NOW, THEREFORE, the Company and Indemnitee for good and valuable
consideration, the receipt of which is hereby acknowledged, hereby agree as
follows:
1. DEFINITIONS Capitalized terms used herein shall have the meaning as set
forth below:
a. "Claim" shall mean any threatened, pending or completed claim,
action, demand, suit or proceeding, whether civil, criminal, administrative
or investigative, and whether formal or informal.
b. "Damages" shall mean any losses, liabilities, damages or any nature
(including consequential, special and incidental), claims, demands,
judgments, amounts paid in settlements, fines, penalties, expenses and
costs, ERISA excise taxes. Without limiting the generality of the
foregoing, Damages shall include any and all Defense Costs.

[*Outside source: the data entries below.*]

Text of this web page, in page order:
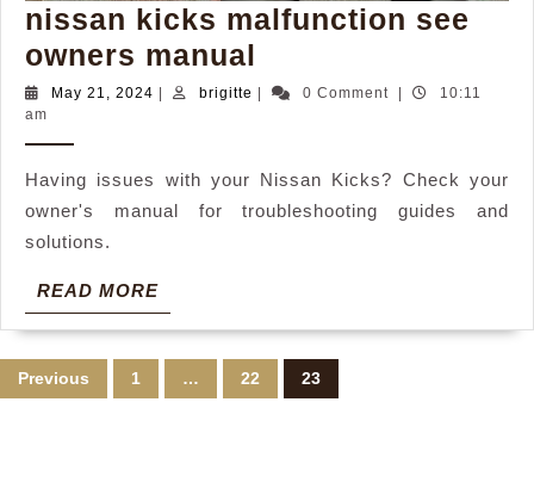
nissan kicks malfunction see
owners manual
kicks
owners
May 21, 2024 May
| brigitte brigitte
| 0 Comment |
10:11
am
Having issues with your Nissan Kicks? Check your
owner's manual for troubleshooting guides and
solutions.
READ MOREREAD
MORE
Posts
pagination
Previous 1 … 22 23
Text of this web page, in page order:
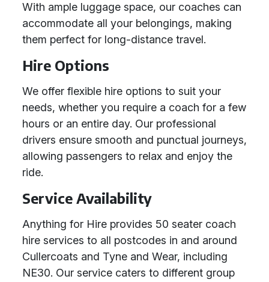
With ample luggage space, our coaches can
accommodate all your belongings, making
them perfect for long-distance travel.
Hire Options
We offer flexible hire options to suit your
needs, whether you require a coach for a few
hours or an entire day. Our professional
drivers ensure smooth and punctual journeys,
allowing passengers to relax and enjoy the
ride.
Service Availability
Anything for Hire provides 50 seater coach
hire services to all postcodes in and around
Cullercoats and Tyne and Wear, including
NE30. Our service caters to different group
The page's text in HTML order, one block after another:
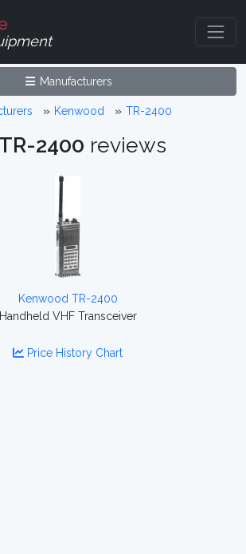
Manufacturers
Kenwood TR-2400
2400 reviews
Kenwood TR-2400
Handheld VHF Transceiver
Price History Chart
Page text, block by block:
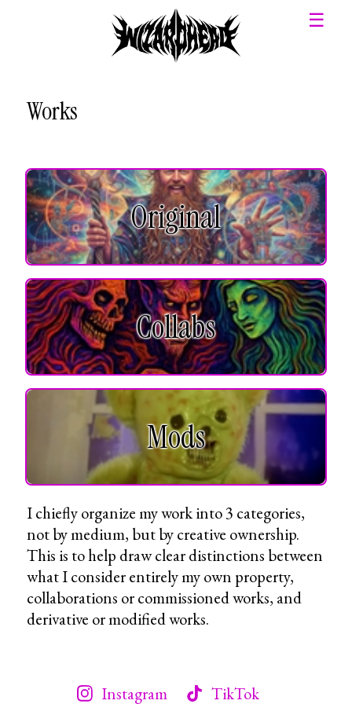
☰
Works
Original
Collabs
Mods
I chiefly organize my work into 3 categories,
not by medium, but by creative ownership.
This is to help draw clear distinctions between
what I consider entirely my own property,
collaborations or commissioned works, and
derivative or modified works.
Instagram TikTok
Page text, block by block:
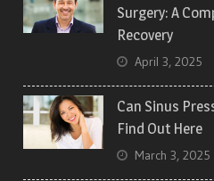
Surgery: A
Recovery
April 3, 2025
Can Sinus
Find Out Here
March 3, 2025
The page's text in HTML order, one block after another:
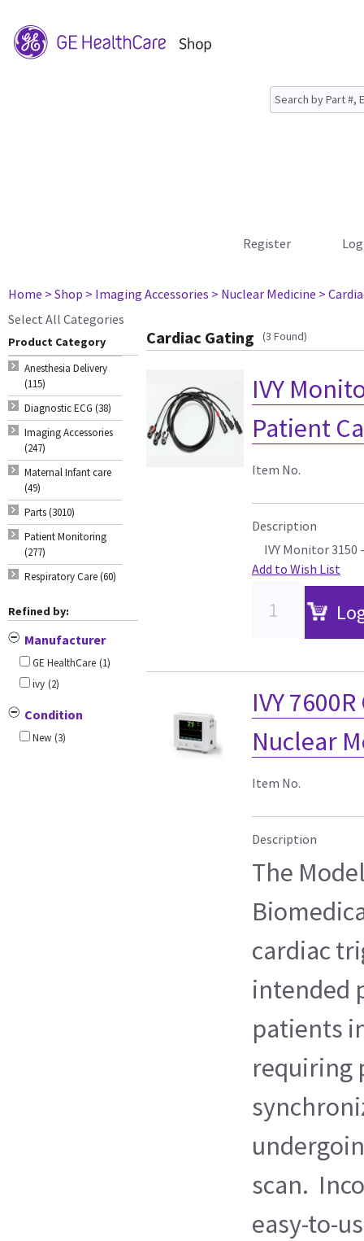
Register
Home > Shop > Imaging Accessories > Nuclear Medicine >
Select All Categories
Product Category
Anesthesia Delivery
(115)
Diagnostic ECG (38)
Imaging Accessories
(247)
Maternal Infant care
(49)
Parts (3010)
Patient Monitoring
(277)
Respiratory Care (60)
Refined by:
Manufacturer
GE HealthCare (1)
ivy (2)
Condition
New (3)
Cardiac Gating (3 Found)
IVY
Patient
Item No.
Description
IVY Monitor 3150
Add to Wish List
IVY
Nuclear
Item No.
Description
The
cardiac
intended
patients
requiring
scan.
easy-to-
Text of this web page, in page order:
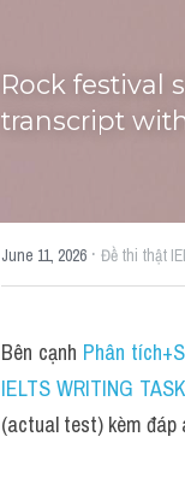
Rock festival
transcript
June 11, 2026 · Đề thi thật
Bên cạnh Phân
IELTS WRITING
(actual test) kèm
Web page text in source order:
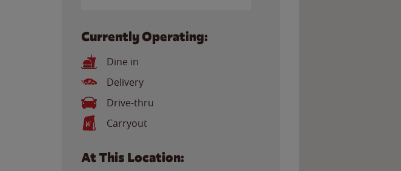
Currently Operating:
Dine in
Delivery
Drive-thru
Carryout
At This Location:
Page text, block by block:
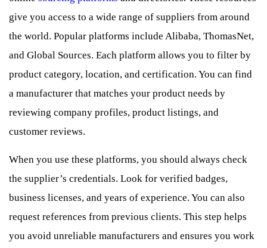
give you access to a wide range of suppliers from around
the world. Popular platforms include Alibaba, ThomasNet,
and Global Sources. Each platform allows you to filter by
product category, location, and certification. You can find
a manufacturer that matches your product needs by
reviewing company profiles, product listings, and
customer reviews.
When you use these platforms, you should always check
the supplier’s credentials. Look for verified badges,
business licenses, and years of experience. You can also
request references from previous clients. This step helps
you avoid unreliable manufacturers and ensures you work
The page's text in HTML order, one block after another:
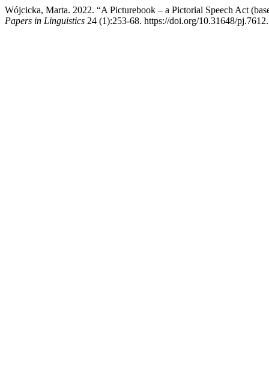
Wójcicka, Marta. 2022. “A Picturebook – a Pictorial Speech Act
Papers in Linguistics 24 (1):253-68. https://doi.org/10.31648/pj.7612.
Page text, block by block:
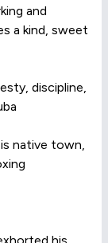
and
a kind, sweet
discipline,
native town,
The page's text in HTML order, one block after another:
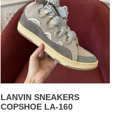
COPSHOE
LA-
160
LANVIN SNEAKERS
COPSHOE LA-160
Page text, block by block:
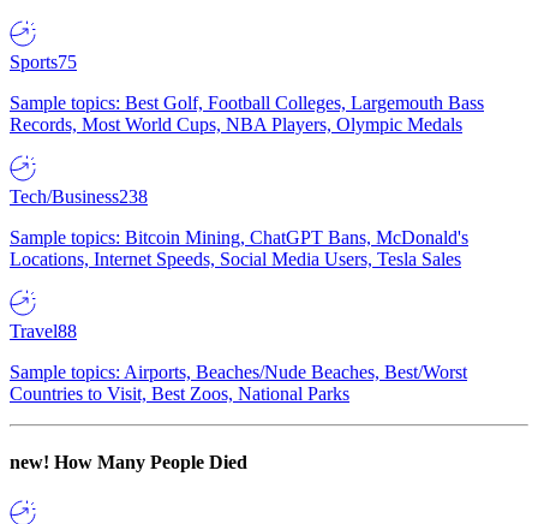
Sports75
Sample topics: Best Golf, Football Colleges, Largemouth Bass
Records, Most World Cups, NBA Players, Olympic Medals
Tech/Business238
Sample topics: Bitcoin Mining, ChatGPT Bans, McDonald's
Locations, Internet Speeds, Social Media Users, Tesla Sales
Travel88
Sample topics: Airports, Beaches/Nude Beaches, Best/Worst
Countries to Visit, Best Zoos, National Parks
new! How Many People Died
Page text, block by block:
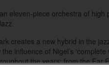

c. "Defense Costs" shall mean any costs, charges, bonds, fees,
expenses, including reasonable attorneys' fees and fees of experts,
consultants, witnesses and court costs, incurred in the investigation,
defense or prosecution of any Claim.
d. "Final Adjudication" shall mean final judicial decision in a court
of competent jurisdiction from which there is no further right to appeal.
e. "Person" shall mean any individual, partnership, limited
partnership, corporation, company association, business trust, employee
benefit or retirement plan or trust, limited liability company, trust
unincorporated association, joint venture, enterprise of any nature
(whether incorporated or unincorporated) that is capable of suing or being
sued or that is recognized or recognizable in a court of law or equity as a
"person", or any government entity, authority or agency.
f. "Third Party" shall mean any trustee, receiver, creditor,
contractor, vendor, insurance carrier, service provider to the Company or
any other person doing business or otherwise associated with the Company in
any capacity.
g. "Undertaking" shall have the meaning as set forth in Section 3.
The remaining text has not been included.